If we believe that we all are children of God, why is it so hard for people to accept one another?

Why must we fight, kill and condemn those who live or believe differently from us?

For the past century, those questions have fueled a worldwide event — Week of Prayer for Christian Unity. For one week between the Feast of St. Peter’s Chair and the Feast of the Conversion of St. Paul, Christians around the world devote a week of prayers and meditation to the desire of unity among all denominations.

The 101st Week of Prayer for Christian Unity starts Sunday and will run through Jan. 25.

An ecumenical celebration commemorating the week will be held 7 p.m. Jan. 25 at First Christian Church, 16th and K streets. The featured speaker is the Rev. Michael Kinnamon, general secretary of the National Council of Churches for Christ in the USA, and a minister who has long preached about the need for unity among mankind, regardless of disagreements people may have.

“Unity is not synonymous with agreement,” Kinnamon said in a speech this past fall. “We understand that we have deep disagreements and try to address them. This is a consequence of being in Christ. … We can fight like cats and dogs, and still sit at the same table.”

Booking Kinnamon for the Week of Prayer for Christian Unity was quite a coup, said Marilyn Mecham, executive of Interchurch Ministries of Nebraska, which sponsors the week here.

“He is a powerful advocate for unity of the church,” Mecham said.

Kinnamon is a Christian Church (Disciples of Christ) clergyman, author, educator and ecumenical leader.

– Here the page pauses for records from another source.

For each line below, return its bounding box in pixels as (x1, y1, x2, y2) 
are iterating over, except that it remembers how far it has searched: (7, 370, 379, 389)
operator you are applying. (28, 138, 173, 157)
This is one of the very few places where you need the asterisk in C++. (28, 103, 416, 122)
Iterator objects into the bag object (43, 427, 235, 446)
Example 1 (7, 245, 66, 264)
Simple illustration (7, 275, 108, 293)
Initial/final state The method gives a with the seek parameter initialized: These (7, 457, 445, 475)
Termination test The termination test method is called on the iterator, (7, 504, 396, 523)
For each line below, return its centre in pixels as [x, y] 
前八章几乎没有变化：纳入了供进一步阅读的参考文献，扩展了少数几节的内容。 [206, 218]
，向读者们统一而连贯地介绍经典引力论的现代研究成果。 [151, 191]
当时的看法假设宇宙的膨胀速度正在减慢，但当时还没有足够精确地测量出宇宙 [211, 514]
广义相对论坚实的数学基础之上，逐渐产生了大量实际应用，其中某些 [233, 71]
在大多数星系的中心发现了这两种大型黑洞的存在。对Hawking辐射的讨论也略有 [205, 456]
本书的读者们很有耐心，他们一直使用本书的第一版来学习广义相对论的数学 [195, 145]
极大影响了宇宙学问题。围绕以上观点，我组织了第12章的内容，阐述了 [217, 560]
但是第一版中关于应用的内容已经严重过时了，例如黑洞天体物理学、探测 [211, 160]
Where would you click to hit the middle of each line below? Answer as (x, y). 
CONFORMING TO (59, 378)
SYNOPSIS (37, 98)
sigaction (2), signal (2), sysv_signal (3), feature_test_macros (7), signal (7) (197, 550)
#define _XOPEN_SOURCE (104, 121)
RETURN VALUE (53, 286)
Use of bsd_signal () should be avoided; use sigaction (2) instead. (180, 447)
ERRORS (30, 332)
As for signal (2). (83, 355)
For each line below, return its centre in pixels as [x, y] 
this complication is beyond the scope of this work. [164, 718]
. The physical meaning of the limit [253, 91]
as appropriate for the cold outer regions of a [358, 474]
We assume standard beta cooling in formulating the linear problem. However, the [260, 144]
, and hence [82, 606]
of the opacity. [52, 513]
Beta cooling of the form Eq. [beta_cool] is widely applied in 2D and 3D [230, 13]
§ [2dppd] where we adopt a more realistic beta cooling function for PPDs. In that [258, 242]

He was elected this past fall to serve as the ninth general secretary of the National Council of Churches for Christ of the USA.

The idea of calling Christians of all faiths together to pray for an entire week for unity among all people started in 1908 with Father Paul James Wattson and Sister Lurana White, co-founders of the Franciscan Friars and Franciscan Sisters of Atonement. Their hope was to bring non-Catholic Christians to the Roman Catholic Church.

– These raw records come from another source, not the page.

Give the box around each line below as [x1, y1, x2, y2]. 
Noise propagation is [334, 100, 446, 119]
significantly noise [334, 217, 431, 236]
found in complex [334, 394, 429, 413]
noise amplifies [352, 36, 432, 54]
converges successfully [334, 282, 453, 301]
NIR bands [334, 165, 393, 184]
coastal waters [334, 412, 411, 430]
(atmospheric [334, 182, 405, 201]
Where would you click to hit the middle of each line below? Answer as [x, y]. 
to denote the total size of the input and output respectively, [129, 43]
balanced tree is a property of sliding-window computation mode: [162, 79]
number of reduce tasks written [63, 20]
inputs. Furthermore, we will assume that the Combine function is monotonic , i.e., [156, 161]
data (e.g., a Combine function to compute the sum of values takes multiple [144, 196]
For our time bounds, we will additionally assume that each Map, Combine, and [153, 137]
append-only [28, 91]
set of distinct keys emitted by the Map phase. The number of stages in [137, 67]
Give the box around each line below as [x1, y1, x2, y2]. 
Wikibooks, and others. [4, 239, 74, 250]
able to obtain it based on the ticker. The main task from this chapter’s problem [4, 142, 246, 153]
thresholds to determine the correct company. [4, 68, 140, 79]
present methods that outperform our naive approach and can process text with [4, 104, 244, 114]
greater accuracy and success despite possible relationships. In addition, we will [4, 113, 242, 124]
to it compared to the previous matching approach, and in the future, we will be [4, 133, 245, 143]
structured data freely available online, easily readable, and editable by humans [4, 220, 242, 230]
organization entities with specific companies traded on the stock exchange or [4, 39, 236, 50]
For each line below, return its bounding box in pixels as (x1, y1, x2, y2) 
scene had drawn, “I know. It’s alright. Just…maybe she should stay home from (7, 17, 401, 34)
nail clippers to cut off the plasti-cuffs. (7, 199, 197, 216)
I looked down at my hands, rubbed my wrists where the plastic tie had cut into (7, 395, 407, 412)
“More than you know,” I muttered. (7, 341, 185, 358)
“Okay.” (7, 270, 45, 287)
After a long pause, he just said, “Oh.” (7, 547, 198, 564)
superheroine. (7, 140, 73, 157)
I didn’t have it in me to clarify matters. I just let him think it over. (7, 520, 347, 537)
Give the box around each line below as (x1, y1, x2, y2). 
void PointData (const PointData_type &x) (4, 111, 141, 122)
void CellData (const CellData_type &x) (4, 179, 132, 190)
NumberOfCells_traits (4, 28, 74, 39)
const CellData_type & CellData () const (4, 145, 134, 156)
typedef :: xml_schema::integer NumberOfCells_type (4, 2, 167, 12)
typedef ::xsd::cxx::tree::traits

Over time, the focus shifted to bringing all Christians together to pray for the fulfillment of Christ’s prayer: “That all may be one.”

This year’s theme is Ezekiel 37:17: “That they may become one in your hand.”

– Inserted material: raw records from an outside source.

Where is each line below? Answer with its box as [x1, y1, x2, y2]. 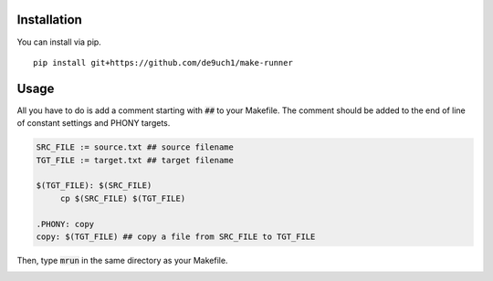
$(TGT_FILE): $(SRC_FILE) [36, 181, 152, 191]
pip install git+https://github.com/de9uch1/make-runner [33, 57, 294, 68]
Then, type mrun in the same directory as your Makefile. [16, 255, 228, 265]
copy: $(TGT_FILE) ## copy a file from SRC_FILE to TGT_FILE [36, 231, 316, 242]
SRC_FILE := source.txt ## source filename [36, 142, 235, 152]
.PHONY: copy [36, 219, 95, 229]
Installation [16, 12, 82, 27]
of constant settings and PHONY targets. [16, 118, 171, 129]
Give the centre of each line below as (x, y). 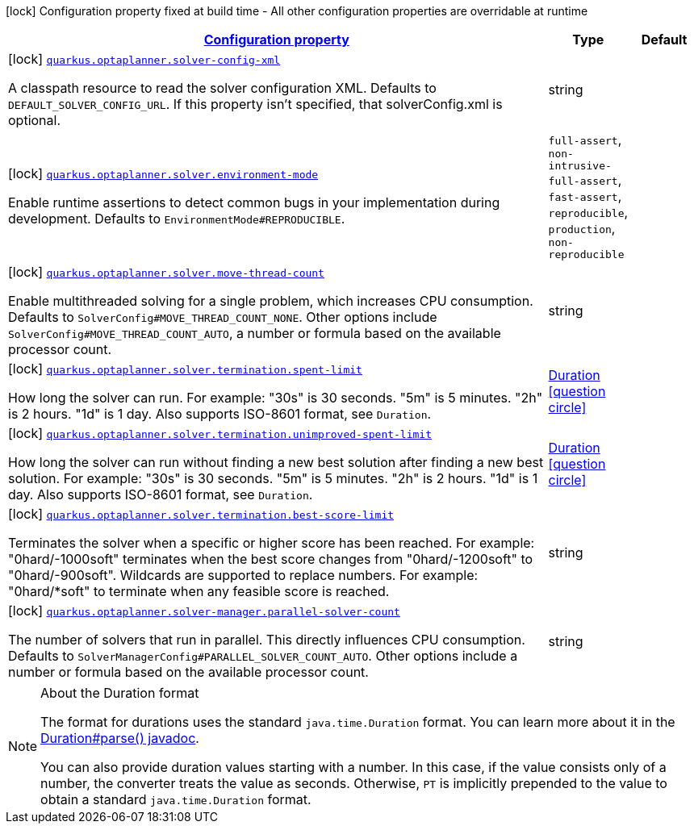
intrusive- (580, 166)
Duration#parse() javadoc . (120, 738)
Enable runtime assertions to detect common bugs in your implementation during (254, 202)
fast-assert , (585, 196)
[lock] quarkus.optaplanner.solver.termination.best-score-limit (201, 514)
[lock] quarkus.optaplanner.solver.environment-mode (163, 173)
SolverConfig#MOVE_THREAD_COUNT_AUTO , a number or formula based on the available (255, 333)
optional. (35, 120)

The Rev. Michael Livingston, who prepared a homily for the 2009  Week of Prayer for Christian Unity, noted at this time in history unity is more needed — and more visible — than at any other time before.

Livingston, executive director of the International Council of Community Churches, points to all the violence in the world from Darfur to the Middle East, and yet notes this week of prayer falls on the time when we honor Martin Luther King Jr. and will swear in the first African-American president, Barack Obama.

“And along comes the week of Prayer for Christian Unity, for its 101st year of faith in the promise of God that we are one people, one human family over the entire world — all of us created in the very image of God,” Livingston writes in his homily. 

“The challenges to peaceful coexistence, to the unity of all God’s children are profound and acute. We must dialogue with other Christians and people of other faiths, we must speak our truth in love and listen with compassion seeking understanding,” he said in the homily.

“And if we listen carefully to our neighbors of other faiths, we can learn something more of the inclusiveness of God’s love for all people, and of his kingdom.”